While many countries have implemented anti-discriminatory laws to protect the LGBTQ+ community, anti-LGBTQ+ hate crimes continue to happen. In November 2020, the FBI revealed that hate crimes based on sexual orientation and identity represented 16.7% of all hate crimes, although this is an unreliable number since it was stated that several states did not report any anti-LGBT hate crimes whatsoever.

Hate crimes are most visibly apparent against transgender people, most significantly, transgender women. According to the National Center for Transgender Equality, over 25% of people who identified as transgender were victims of transphobic assault. In May of 2011 alone, 16 people lost their lives due to transphobic abuse, and in 2020, at least 44 did.

Discrimination, harassment and violence against transgender people, in particular, have been undoubtedly common in places of public accommodations such as hotels, restaurants or government offices. A survey conducted in the United States concluded that 1 in 3 transgender people have been physically harassed or denied public services. Ongoing discrimination in public spaces will and can push transgender people (and LGBTQ+ people) out of their community, making it harder for them to access key services including public transportation, stores or restaurants without constant fear. Disconnecting them from their society itself is simply cruel and unjust.

Not only does this make it incredibly depressing for LGBTQ+ youth around the world, but it also prevents them from living their lives without fear of being abused.

- Inaccessibility and inadequacy in Healthcare

In many countries around the world, transgender people are not provided the same healthcare services as cis-gendered people. Members of the LGBTQ+ community may also face harassment or lack of cultural competency from potential providers. These traumatic experiences may and can lead to a fear of disclosing sexual orientation and/ or gender identity due to potential discrimination. Moreover, other identity factors including race and economic status can affect the quality of care they receive or their ability to access care.
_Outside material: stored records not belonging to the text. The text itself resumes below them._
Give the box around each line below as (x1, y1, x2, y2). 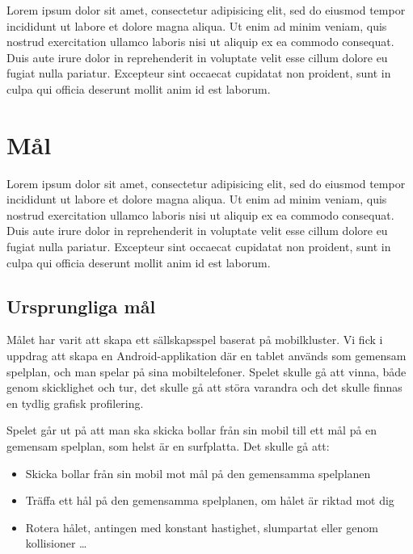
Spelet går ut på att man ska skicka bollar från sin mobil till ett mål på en (6, 422, 377, 439)
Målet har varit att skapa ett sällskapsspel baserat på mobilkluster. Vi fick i (6, 331, 383, 348)
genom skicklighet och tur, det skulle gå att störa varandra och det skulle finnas (6, 379, 402, 396)
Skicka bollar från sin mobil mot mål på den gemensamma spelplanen (25, 464, 371, 481)
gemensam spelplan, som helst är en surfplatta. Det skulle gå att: (6, 438, 330, 455)
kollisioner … (25, 535, 87, 552)
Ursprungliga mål (6, 293, 156, 318)
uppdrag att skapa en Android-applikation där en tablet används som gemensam (6, 347, 407, 364)
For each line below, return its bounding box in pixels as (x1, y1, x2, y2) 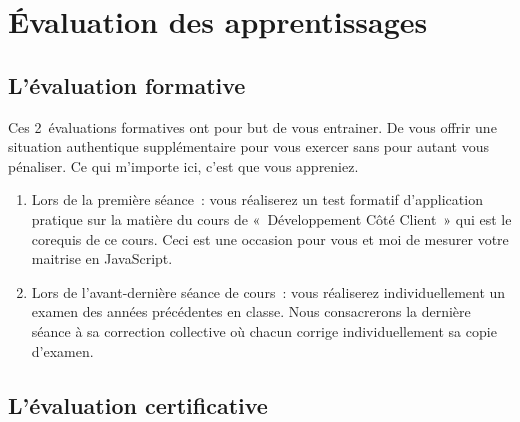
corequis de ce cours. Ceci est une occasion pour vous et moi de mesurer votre (31, 228, 509, 249)
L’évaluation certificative (8, 389, 268, 420)
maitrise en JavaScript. (31, 248, 173, 269)
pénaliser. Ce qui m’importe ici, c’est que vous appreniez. (8, 155, 359, 176)
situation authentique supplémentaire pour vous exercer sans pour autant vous (8, 136, 489, 157)
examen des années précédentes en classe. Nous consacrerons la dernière (31, 301, 471, 322)
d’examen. (31, 340, 94, 361)
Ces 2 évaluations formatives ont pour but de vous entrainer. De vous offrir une (8, 116, 497, 137)
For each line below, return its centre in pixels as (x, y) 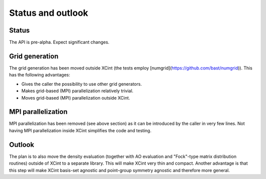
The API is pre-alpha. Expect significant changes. (59, 42)
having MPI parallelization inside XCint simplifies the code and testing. (80, 130)
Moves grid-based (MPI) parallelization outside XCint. (76, 98)
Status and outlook (49, 13)
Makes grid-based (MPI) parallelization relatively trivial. (77, 91)
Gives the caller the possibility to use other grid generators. (82, 84)
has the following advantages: (40, 75)
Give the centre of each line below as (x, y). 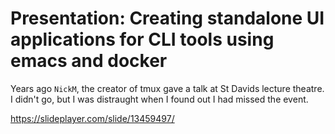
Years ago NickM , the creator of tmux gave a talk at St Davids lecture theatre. (167, 88)
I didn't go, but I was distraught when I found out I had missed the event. (159, 99)
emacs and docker (89, 61)
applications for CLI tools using (142, 39)
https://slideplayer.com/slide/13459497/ (92, 118)
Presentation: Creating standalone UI (167, 18)
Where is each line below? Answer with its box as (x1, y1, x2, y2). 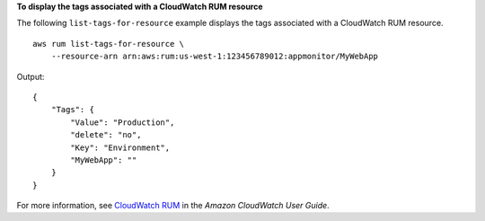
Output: (16, 71, 45, 82)
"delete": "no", (70, 130, 142, 140)
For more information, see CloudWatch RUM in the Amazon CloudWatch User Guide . (16, 200, 330, 211)
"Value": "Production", (70, 117, 175, 128)
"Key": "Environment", (70, 142, 171, 153)
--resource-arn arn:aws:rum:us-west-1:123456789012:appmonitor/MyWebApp (50, 51, 379, 62)
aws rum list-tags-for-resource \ (32, 39, 184, 49)
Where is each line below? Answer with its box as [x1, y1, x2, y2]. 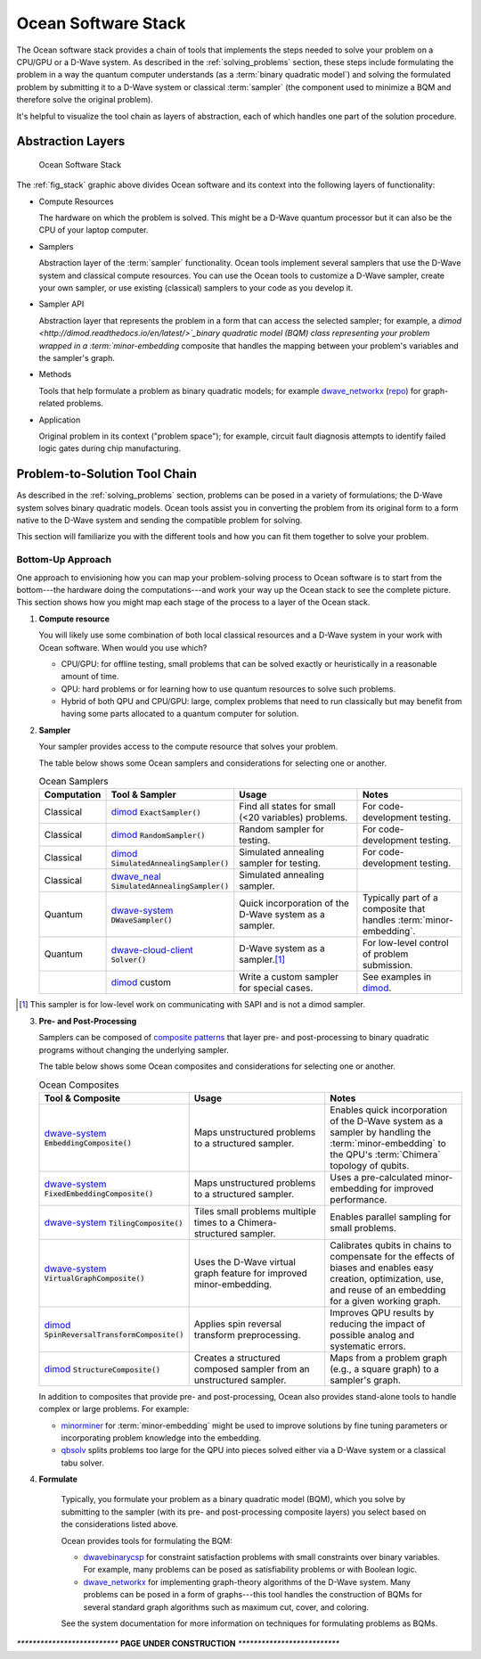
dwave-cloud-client [110, 943, 193, 956]
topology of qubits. [330, 1159, 410, 1171]
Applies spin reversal [193, 1318, 282, 1330]
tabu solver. [61, 1458, 104, 1468]
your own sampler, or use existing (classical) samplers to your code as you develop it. [38, 283, 354, 293]
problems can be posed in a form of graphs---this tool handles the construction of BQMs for [83, 1589, 423, 1600]
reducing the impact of [330, 1318, 426, 1330]
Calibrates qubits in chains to [330, 1239, 452, 1252]
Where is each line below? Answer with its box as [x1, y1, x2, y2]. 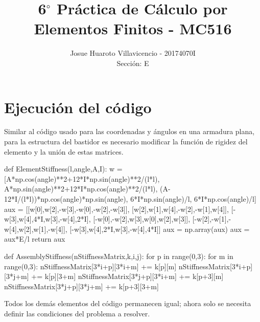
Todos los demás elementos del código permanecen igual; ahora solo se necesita [4, 298, 251, 309]
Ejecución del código [4, 96, 152, 117]
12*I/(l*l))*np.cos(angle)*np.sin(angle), [4, 194, 128, 204]
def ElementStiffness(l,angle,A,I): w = [4, 163, 123, 174]
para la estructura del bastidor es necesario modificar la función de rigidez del [4, 136, 248, 147]
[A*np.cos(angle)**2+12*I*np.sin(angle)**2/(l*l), [4, 173, 160, 184]
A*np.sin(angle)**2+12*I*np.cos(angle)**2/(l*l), [4, 183, 158, 194]
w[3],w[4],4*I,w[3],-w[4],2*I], [4, 213, 91, 224]
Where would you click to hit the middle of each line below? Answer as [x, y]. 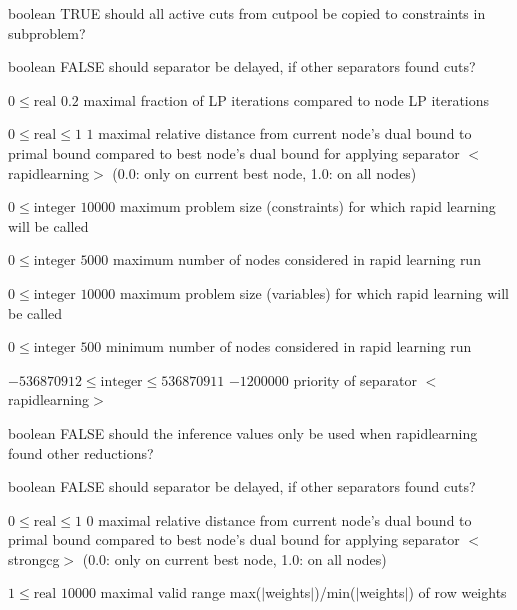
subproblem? [47, 32]
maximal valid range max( [181, 592]
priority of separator [355, 379]
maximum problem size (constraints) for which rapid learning [308, 206]
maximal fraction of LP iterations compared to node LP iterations [286, 99]
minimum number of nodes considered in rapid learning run [289, 346]
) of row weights [457, 592]
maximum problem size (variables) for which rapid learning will [314, 292]
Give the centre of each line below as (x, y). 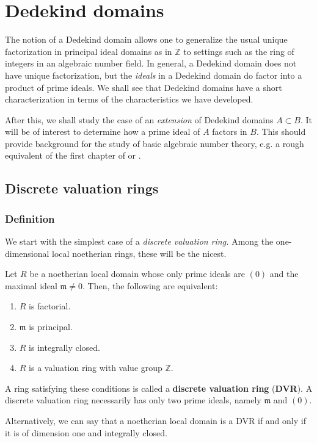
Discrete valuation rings (82, 188)
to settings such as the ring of (239, 51)
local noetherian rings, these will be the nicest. (139, 253)
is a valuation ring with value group (96, 368)
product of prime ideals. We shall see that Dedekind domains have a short (144, 87)
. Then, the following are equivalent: (150, 285)
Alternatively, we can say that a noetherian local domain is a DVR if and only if (155, 420)
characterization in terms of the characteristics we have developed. (129, 99)
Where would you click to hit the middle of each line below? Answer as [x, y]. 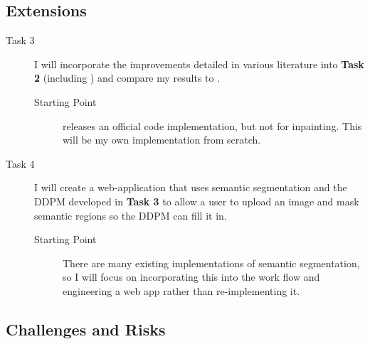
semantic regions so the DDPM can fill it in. [131, 215]
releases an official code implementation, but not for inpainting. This [212, 125]
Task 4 [20, 163]
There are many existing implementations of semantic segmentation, [211, 263]
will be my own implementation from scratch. [162, 140]
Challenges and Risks [86, 329]
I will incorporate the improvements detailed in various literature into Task [199, 64]
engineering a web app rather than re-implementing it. [181, 290]
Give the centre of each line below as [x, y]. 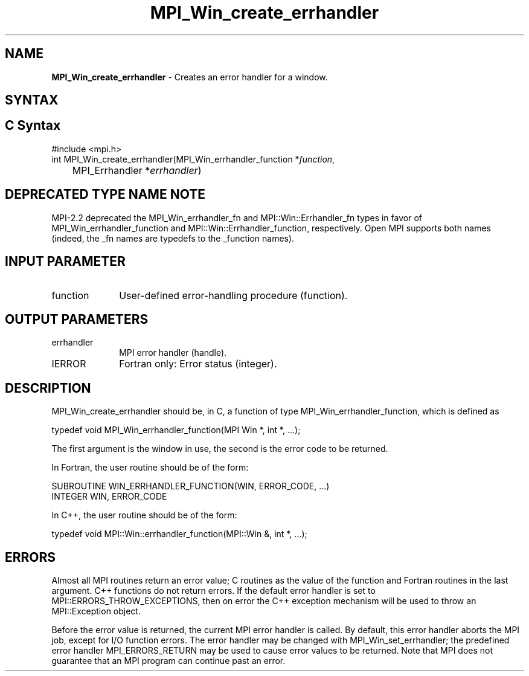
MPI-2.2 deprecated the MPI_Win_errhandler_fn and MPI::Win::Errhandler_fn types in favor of [237, 217]
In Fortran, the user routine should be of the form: [150, 468]
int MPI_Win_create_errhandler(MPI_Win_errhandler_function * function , [193, 159]
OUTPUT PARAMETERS [77, 319]
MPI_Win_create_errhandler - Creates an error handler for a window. [190, 77]
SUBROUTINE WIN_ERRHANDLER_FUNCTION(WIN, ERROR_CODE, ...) [191, 486]
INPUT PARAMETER [65, 262]
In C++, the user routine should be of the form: [144, 515]
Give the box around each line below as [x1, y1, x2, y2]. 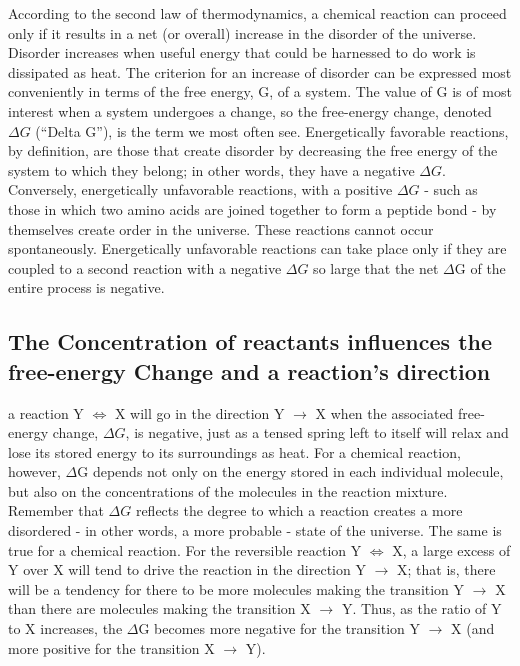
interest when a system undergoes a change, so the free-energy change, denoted [8, 100, 492, 121]
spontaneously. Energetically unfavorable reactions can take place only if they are [8, 238, 507, 259]
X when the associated [315, 402, 454, 423]
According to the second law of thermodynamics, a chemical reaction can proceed [8, 3, 507, 23]
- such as [424, 179, 478, 200]
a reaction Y [8, 402, 84, 423]
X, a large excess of [392, 539, 511, 560]
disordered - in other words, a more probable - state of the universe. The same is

LGBTQ Suicide Prevention Resources

However, many charities and organisations across the globe have stepped up to help LGBTQ communities in the huge disparity of mental health issues they suffer from, including many suicide prevention resources, which are as follow:


The Trevor Project

  • Lifeline: 1-866-488-7386

  • You can also use their chat and messaging programs on their website.

LGBT National Hotline

  • 1-888-843-4564

Trans Lifeline

  • 1-877-565-8860


  • Hotline for South Asian/Desi LGBTQ+ youth

  • 908-367-3374


LGBT Foundation

  • 0345 3 303030

Mermaids UK

  • 0808 801 0400


  • 0300 330 0630


Rainbow of Hong Kong

Lifespan Counselling

Neo Health


It Gets Better

  • An organisation hoping to use LGBTQ youth stories to uplift and connect the community across the globe.

How To Help

  1. Accept LGBTQ+ youth for who they are. Support them as they come out, use their pronouns, do not try to avoid the topic or suggest that they are invalid.

  2. As an ally, you will face less discrimination and hate, making it easier for you to speak out against the disparity of policies LGBTQ+ youth. Sign petitions or go to protests to demand politicians to address the issue.

  3. Don’t make assumptions and listen to their experiences. Try to avoid assuming their backstory based on what you already know about mental health or LGBTQ+ issues. Instead, ask and listen to what they are telling you (only when/ if one is comfortable sharing). Giving them space is important.